Consider $f(x)=4$ and $g(x)=1$, then we can easily say $f(x)>g(x)$.
Let $F(x)=2x$ and $G(x)=x$ where both $F(x)$ and $G(x)$ have the domain
$[1, \infty)$ then $F(x) > G(x)$.
If I change the domain of $F(x)$ to $[1,10]$ and $G(x)$ to $[21,\infty)$ then I can say $G(x) > F(x)$. I can replace the functions and write $x>2x$. But this implies $1>2$ which is not true.
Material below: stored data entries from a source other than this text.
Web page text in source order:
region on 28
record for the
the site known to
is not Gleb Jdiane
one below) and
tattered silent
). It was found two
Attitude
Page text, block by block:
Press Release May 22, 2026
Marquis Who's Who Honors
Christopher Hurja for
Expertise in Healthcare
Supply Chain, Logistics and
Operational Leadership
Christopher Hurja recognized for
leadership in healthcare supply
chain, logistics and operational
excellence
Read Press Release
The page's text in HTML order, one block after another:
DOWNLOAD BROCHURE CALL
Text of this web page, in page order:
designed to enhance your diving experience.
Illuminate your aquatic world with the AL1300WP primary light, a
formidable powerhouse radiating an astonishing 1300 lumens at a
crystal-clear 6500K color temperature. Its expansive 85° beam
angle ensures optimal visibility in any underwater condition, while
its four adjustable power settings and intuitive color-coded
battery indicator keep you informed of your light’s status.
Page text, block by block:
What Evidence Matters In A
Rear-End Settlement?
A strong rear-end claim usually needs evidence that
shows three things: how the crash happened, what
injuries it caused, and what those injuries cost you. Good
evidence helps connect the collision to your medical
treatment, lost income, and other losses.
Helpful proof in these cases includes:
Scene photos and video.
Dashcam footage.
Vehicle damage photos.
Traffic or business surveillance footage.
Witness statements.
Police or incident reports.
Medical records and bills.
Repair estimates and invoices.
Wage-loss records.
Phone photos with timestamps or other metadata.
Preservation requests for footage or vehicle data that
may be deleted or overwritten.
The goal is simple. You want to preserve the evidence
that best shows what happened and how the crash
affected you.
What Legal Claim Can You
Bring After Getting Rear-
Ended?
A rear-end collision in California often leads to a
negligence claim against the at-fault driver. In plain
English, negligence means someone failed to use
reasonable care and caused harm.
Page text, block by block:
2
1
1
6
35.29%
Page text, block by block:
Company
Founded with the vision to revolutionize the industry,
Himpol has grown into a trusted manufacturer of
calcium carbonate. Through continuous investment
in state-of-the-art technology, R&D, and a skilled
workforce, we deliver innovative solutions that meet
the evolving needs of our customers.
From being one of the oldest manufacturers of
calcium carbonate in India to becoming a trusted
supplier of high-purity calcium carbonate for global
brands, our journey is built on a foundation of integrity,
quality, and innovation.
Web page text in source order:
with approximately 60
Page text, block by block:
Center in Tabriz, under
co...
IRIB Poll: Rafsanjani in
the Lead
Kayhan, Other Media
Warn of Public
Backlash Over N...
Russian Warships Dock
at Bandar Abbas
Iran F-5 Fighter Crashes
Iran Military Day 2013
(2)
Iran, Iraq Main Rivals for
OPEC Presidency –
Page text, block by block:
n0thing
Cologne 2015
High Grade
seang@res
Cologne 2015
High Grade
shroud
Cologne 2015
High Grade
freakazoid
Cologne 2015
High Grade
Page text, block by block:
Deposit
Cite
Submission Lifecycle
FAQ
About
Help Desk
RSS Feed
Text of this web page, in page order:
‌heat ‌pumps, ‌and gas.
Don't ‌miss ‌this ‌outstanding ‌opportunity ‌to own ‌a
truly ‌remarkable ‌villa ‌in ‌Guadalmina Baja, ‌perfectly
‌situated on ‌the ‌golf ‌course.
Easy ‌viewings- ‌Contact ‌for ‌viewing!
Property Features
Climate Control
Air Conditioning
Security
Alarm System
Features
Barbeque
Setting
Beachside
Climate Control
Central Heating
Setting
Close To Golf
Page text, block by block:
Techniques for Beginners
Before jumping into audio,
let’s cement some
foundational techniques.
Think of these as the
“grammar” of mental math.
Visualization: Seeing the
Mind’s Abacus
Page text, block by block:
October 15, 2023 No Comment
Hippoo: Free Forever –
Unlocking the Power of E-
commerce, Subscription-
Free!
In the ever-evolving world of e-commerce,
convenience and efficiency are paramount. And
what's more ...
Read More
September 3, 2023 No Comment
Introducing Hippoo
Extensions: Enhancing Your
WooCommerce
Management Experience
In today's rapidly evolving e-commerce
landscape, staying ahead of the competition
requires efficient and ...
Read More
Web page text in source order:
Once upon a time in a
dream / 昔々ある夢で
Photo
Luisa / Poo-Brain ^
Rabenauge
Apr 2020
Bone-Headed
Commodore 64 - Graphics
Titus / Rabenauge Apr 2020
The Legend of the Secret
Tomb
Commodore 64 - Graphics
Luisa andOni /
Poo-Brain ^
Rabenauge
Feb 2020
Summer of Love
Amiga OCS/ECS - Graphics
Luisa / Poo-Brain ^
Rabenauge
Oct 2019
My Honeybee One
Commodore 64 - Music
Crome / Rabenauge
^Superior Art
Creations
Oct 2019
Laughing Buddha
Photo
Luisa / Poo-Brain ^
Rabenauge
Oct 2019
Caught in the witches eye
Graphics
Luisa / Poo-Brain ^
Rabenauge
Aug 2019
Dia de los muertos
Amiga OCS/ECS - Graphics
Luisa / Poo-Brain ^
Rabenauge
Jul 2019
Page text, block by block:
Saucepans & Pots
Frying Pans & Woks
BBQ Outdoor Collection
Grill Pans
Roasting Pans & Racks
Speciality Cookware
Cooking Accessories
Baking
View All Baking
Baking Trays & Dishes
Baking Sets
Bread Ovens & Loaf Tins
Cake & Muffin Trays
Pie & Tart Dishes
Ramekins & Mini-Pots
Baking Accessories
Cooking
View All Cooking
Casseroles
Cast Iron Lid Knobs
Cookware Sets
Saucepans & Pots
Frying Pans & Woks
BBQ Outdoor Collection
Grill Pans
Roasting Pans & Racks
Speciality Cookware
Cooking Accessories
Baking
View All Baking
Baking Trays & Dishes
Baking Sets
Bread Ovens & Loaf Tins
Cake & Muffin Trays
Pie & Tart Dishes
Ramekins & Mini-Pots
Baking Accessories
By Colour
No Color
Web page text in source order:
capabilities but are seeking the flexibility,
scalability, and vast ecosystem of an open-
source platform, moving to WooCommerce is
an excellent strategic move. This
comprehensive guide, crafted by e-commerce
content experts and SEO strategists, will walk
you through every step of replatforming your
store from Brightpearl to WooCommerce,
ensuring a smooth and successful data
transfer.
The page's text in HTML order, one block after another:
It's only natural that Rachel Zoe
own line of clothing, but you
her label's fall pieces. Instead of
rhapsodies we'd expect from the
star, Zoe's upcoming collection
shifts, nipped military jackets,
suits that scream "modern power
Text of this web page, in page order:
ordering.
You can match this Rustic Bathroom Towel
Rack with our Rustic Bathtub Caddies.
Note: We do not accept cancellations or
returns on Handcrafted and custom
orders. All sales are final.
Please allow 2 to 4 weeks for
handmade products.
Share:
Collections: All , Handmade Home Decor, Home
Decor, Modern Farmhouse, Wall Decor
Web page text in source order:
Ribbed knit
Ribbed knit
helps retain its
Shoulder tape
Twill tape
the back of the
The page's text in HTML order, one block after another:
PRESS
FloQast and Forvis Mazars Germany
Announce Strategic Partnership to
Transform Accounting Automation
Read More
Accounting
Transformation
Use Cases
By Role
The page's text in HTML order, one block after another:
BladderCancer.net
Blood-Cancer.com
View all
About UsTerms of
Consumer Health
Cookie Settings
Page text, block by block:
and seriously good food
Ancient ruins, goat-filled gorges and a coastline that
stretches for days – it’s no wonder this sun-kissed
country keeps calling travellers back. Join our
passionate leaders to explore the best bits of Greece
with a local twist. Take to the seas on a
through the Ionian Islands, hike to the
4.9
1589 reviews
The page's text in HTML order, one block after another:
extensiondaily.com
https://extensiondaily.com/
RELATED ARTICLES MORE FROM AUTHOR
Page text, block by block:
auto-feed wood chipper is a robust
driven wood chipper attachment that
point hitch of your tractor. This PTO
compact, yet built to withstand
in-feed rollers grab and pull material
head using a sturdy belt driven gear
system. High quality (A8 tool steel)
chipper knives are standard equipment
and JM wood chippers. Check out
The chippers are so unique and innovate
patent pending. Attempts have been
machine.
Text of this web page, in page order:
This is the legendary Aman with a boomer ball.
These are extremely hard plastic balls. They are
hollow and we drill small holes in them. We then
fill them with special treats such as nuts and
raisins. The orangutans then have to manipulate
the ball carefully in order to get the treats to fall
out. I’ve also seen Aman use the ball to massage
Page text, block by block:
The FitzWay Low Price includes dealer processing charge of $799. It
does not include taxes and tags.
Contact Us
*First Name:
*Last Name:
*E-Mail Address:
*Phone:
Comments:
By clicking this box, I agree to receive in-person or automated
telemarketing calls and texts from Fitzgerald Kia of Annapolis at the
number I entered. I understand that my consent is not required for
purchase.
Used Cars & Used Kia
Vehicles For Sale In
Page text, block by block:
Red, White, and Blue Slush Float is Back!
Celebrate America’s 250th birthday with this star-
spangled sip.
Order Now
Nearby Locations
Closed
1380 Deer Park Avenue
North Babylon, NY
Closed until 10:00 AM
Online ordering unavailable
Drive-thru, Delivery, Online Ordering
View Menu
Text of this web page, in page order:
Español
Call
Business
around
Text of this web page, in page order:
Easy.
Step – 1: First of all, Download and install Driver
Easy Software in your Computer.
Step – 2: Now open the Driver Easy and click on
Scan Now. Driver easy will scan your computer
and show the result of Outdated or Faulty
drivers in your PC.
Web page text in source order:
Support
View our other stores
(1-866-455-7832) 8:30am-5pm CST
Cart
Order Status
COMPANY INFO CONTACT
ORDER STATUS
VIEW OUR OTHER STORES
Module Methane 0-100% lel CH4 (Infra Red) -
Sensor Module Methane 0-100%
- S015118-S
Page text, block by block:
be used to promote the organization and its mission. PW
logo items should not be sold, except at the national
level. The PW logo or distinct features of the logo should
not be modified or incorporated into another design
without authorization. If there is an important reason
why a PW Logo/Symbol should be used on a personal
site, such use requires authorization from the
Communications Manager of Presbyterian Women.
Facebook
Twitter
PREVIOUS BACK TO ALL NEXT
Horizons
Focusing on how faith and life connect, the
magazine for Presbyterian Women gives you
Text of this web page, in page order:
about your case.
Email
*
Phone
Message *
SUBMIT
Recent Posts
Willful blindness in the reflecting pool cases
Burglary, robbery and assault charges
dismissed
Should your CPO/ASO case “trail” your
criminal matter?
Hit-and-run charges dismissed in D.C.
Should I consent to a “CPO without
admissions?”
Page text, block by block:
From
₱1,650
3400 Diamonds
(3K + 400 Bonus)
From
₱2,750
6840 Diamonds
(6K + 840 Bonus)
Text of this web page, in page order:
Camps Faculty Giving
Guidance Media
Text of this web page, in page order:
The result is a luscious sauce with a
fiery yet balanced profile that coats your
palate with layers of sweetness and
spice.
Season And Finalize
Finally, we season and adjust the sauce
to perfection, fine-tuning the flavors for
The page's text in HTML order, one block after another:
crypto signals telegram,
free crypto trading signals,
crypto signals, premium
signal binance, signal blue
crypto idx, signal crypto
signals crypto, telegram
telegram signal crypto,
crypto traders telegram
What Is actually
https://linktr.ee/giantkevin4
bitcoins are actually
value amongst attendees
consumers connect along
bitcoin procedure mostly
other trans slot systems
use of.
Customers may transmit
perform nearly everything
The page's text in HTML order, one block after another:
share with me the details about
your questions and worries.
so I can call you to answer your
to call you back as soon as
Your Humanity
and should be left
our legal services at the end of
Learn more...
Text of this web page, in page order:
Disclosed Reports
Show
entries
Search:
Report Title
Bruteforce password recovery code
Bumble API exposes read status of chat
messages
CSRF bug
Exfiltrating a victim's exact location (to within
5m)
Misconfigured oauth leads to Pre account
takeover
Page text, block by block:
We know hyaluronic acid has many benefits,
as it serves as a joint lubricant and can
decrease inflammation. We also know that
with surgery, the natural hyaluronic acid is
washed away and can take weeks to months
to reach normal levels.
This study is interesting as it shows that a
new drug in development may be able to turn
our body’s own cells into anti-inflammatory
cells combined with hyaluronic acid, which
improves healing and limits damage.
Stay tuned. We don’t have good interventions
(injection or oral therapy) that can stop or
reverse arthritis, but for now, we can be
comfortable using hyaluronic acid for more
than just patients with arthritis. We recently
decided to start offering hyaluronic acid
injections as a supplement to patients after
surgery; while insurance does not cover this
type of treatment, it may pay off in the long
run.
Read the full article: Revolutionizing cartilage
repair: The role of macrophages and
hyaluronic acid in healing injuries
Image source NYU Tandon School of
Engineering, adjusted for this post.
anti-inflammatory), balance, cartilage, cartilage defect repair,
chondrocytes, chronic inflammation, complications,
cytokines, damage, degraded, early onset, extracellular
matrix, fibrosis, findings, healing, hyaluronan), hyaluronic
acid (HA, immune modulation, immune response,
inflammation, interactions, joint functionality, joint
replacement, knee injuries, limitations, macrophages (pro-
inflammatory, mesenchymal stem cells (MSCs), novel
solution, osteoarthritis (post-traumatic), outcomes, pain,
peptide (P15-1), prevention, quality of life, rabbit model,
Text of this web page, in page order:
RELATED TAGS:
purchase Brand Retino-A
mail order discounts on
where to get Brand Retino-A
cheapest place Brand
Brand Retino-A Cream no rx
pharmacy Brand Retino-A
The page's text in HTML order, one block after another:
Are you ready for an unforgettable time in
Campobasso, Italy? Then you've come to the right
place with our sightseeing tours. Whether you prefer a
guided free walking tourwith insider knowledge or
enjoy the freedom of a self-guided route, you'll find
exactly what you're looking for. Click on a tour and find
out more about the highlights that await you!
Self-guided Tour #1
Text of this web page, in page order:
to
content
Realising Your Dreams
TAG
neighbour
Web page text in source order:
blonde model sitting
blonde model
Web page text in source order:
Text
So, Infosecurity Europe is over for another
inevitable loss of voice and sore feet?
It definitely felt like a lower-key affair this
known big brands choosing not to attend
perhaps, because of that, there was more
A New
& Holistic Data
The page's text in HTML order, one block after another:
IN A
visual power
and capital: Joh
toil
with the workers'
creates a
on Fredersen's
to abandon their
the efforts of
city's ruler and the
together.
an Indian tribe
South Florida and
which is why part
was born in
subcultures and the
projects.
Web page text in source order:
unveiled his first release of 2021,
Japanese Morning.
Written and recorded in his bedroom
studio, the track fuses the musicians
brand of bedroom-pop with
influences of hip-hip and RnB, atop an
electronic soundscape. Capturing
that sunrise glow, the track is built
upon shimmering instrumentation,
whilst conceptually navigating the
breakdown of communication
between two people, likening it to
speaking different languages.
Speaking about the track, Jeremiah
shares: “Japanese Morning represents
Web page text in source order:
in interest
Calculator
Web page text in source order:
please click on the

An easy way of solving this can be to let $G(x)=y$, where $x=y$. But this looks like we are cheating.
So in order to use the inequality sign or even the equality sign in some cases as a relation between two functions, do we need both functions to have the same domain?
Besides that, all the output obtained from $G(x)$ will be greater than what we will get from $F(x)$ and hence is writing $G(x) > F(x)$ valid?
The collection of functions F = { f:(X,<=) -> (Y,<=') }
from an ordered domain into an ordered codomain is
ordered by f <= g when for all x in X, f(x) <= g(x).
Such functions are called order preserving.
Of course this order is not linear, nor do
the orders of X and Y need be linear.
Thusly f < g when f <= g and exists x with f(x) < g(y).
One may like to use
f << g when for all x in X, f(x) < g(x).